[RAW DATA Boundary: Start]

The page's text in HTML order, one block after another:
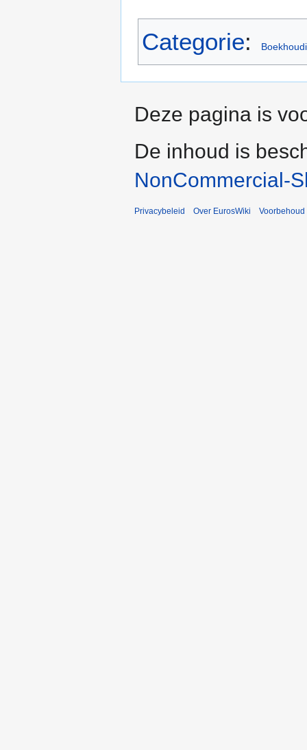
Categorie:
Deze pagina is
De inhoud is
NonCommercial-
Privacybeleid Over EurosWiki Voorbehoud

[RAW DATA Boundary: End]

Repeat all entries exactly. Skip the pictures.

The page's text in HTML order, one block after another:
Categorie:
Deze pagina is
De inhoud is
NonCommercial-
Privacybeleid Over EurosWiki Voorbehoud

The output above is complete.